Jak zwykle, przy okazji MVRDV, projekt zachwyca pomysłowością i świeżością spojrzenia na problem funkcjonalny: stworzenie miejskiego placu handlowego. Temat to często traktowany banalnie. Jednak nie w przypadku architektów z MVRDV. Ich rozwiązanie zachwyca. Tym razem jednak podziw nie budzą eko-, czy bio-rozwiązania (chociaż i one są częścią projektu), ale wymiar humanistyczny architektury. Oto widzimy w samym centrum Rotterdamu, który jest jedną ze stolic komercyjnej globalizacji, budynek, który jest manifestem lokalności, ba! manifestem lokalnego życia. Wewnątrz hali lokalni producenci żywności będą bowiem sprzedawali głównie lokalne, zdrowe produkty holenderskiego rolnictwa. Hala będzie (jak pokazuje galeria powyżej – już jest) miejscem nawiązywania międzyludzkich relacji, celebrowania lokalnego życia.

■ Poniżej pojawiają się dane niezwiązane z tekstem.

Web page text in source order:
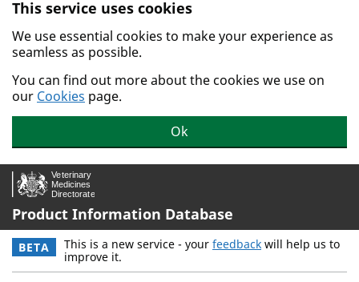
Skip to main content.
This service uses cookies
We use essential cookies to make your experience as
seamless as possible.
You can find out more about the cookies we use on
our Cookies page.
Ok
Product Information Database
BETA This is a new service - your feedback will help us to
improve it.
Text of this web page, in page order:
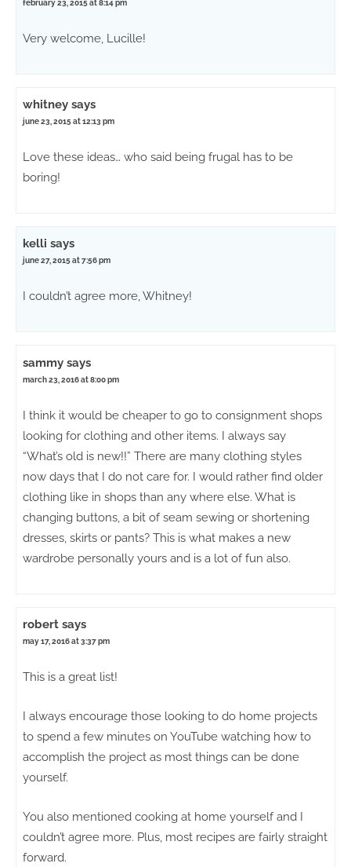
february 23, 2015 at 8:14 pm
Very welcome, Lucille!
whitney says
june 23, 2015 at 12:13 pm
Love these ideas… who said being frugal has to be
boring!
kelli says
june 27, 2015 at 7:56 pm
I couldn’t agree more, Whitney!
sammy says
march 23, 2016 at 8:00 pm
I think it would be cheaper to go to consignment shops
looking for clothing and other items. I always say
“What’s old is new!!” There are many clothing styles
now days that I do not care for. I would rather find older
clothing like in shops than any where else. What is
changing buttons, a bit of seam sewing or shortening
dresses, skirts or pants? This is what makes a new
wardrobe personally yours and is a lot of fun also.
robert says
may 17, 2016 at 3:37 pm
This is a great list!
I always encourage those looking to do home projects
to spend a few minutes on YouTube watching how to
accomplish the project as most things can be done
yourself.
You also mentioned cooking at home yourself and I
couldn’t agree more. Plus, most recipes are fairly straight
forward.
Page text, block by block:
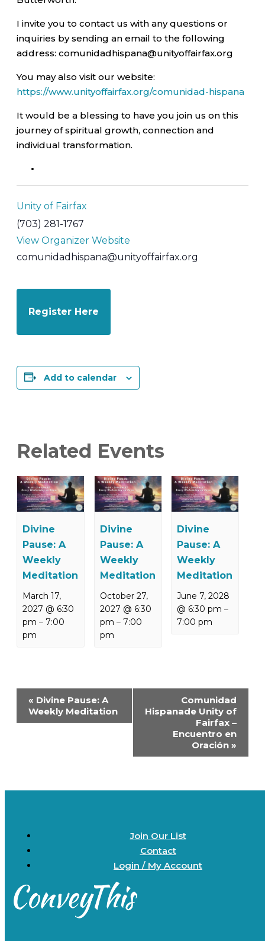
I invite you to contact us with any questions or
inquiries by sending an email to the following
address: comunidadhispana@unityoffairfax.org
You may also visit our website:
https://www.unityoffairfax.org/comunidad-hispana
It would be a blessing to have you join us on this
journey of spiritual growth, connection and
individual transformation.
Unity of Fairfax
(703) 281-1767
View Organizer Website
comunidadhispana@unityoffairfax.org
Register Here
Add to calendar
Related Events
Divine
Pause: A
Weekly
Meditation
March 17,
2027 @ 6:30
pm –7:00
pm
Divine
Pause: A
Weekly
Meditation
October 27,
2027 @ 6:30
pm – 7:00
pm
Divine
Pause: A
Weekly
Meditation
June 7, 2028
@ 6:30 pm –
7:00 pm
Event
Navigation
« Divine Pause: A
Weekly Meditation
Comunidad
Hispanade Unity of
Fairfax –
Encuentro en
Oración »
Join Our List
Contact
Login / My Account
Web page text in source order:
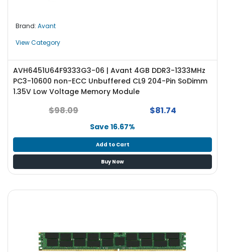
Brand: Avant
View Category
AVH6451U64F9333G3-06 | Avant 4GB DDR3-1333MHz
PC3-10600 non-ECC Unbuffered CL9 204-Pin SoDimm
1.35V Low Voltage Memory Module
$98.09 $81.74
Save 16.67%
Add to Cart
Buy Now
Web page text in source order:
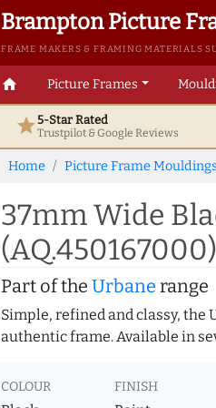
Brampton Picture
FRAME MAKERS & FRAMING MATERIALS
home Picture Frames
star5-Star Rated
Trustpilot & GoogleReviews
Home Picture Frame
37mm Wide
(AQ.450167000)
Part of the Urbane range
Simple, refined and classy, the
authentic frame. Available in
COLOUR FINISH
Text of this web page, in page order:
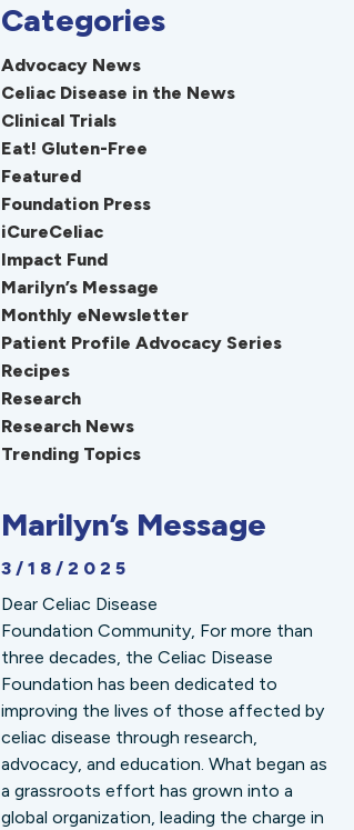
Categories
Advocacy News
Celiac Disease in the News
Clinical Trials
Eat! Gluten-Free
Featured
Foundation Press
iCureCeliac
Impact Fund
Marilyn’s Message
Monthly eNewsletter
Patient Profile Advocacy Series
Recipes
Research
Research News
Trending Topics
Marilyn’s Message
3/18/2025
Dear Celiac Disease
Foundation Community, For more than
three decades, the Celiac Disease
Foundation has been dedicated to
improving the lives of those affected by
celiac disease through research,
advocacy, and education. What began as
a grassroots effort has grown into a
global organization, leading the charge in
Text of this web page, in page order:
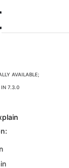
AVAILABLE;
IN 7.3.0
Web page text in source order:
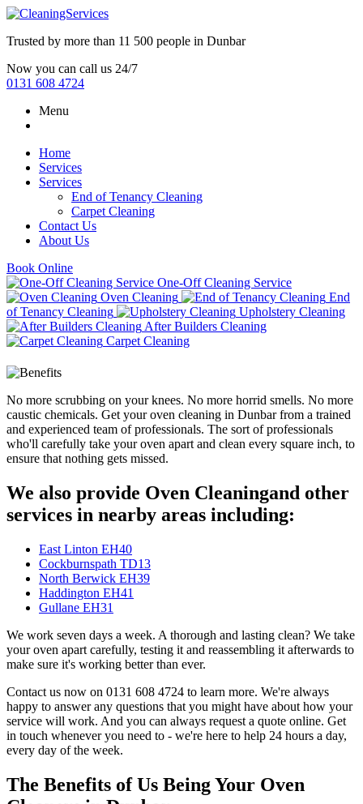
Trusted by more than 11 500 people in Dunbar
Now you can call us 24/7
0131 608 4724
Menu
Home
Services
Services
End of Tenancy Cleaning
Carpet Cleaning
Contact Us
About Us
Book Online
One-Off Cleaning Service
Oven Cleaning
End
of Tenancy Cleaning
Upholstery Cleaning
After Builders Cleaning
Carpet Cleaning
No more scrubbing on your knees. No more horrid smells. No more
caustic chemicals. Get your oven cleaning in Dunbar from a trained
and experienced team of professionals. The sort of professionals
who'll carefully take your oven apart and clean every square inch, to
ensure that nothing gets missed.
We also provide Oven Cleaningand other
services in nearby areas including:
East Linton EH40
Cockburnspath TD13
North Berwick EH39
Haddington EH41
Gullane EH31
We work seven days a week. A thorough and lasting clean? We take
your oven apart carefully, testing it and reassembling it afterwards to
make sure it's working better than ever.
Contact us now on 0131 608 4724 to learn more. We're always
happy to answer any questions that you might have about how your
service will work. And you can always request a quote online. Get
in touch whenever you need to - we're here to help 24 hours a day,
every day of the week.
The Benefits of Us Being Your Oven

I to w jakim wnętrzu! Jego główny fokus stanowi gigantyczny mural przedstawiający produkty, które – jak mówią projektanci – z jednej strony można kupić na straganach, np. warzywa, ; a z drugiej – kwiaty i owady odsyłają do 17-wiecznych mistrzów holenderskiego malarstwa. Całość tworzy wrażenie obfitości i radości… w iście holenderskim duchu. Czyż nie jest bowiem radosne celebrowanie uroków życia w postaci zdrowej żywności, bezpośrednich relacji międzyludzkich, kolorów, zapachów itp. Rotterdamska hala targowa okazuje się w istocie figurą rogu obfitości.

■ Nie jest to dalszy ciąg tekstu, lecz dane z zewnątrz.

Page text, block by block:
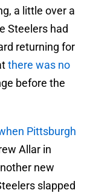
a little over a
Steelers had
returning for
there was no
before the
Pittsburgh
Allar in
new
slapped
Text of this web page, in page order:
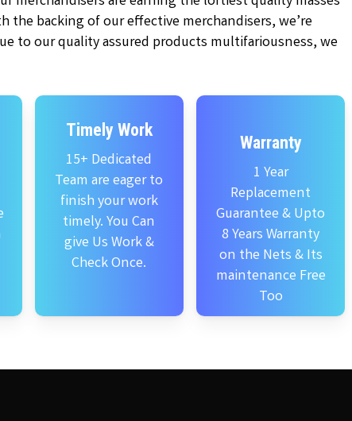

A na koniec wyobraźmy sobie jakie widoki mają mieszkańcy apartamentów – widzą wnętrze hali: tą całą wrzawę i feerie barw, a na zewnątrz – panoramę i zabytki Rotterdamu. Co ciekawe budowla jest własnością miasta, jej budowa stanowi część projektu rewitalizacji dzielnicy Laurenskwartier. Nie można mieć wątpliwości, że stanie się ona ważnym centrum praktykowania lokalnego życia, a pewnie będzie także ważną ikoną (landmarkiem) Rotterdamu.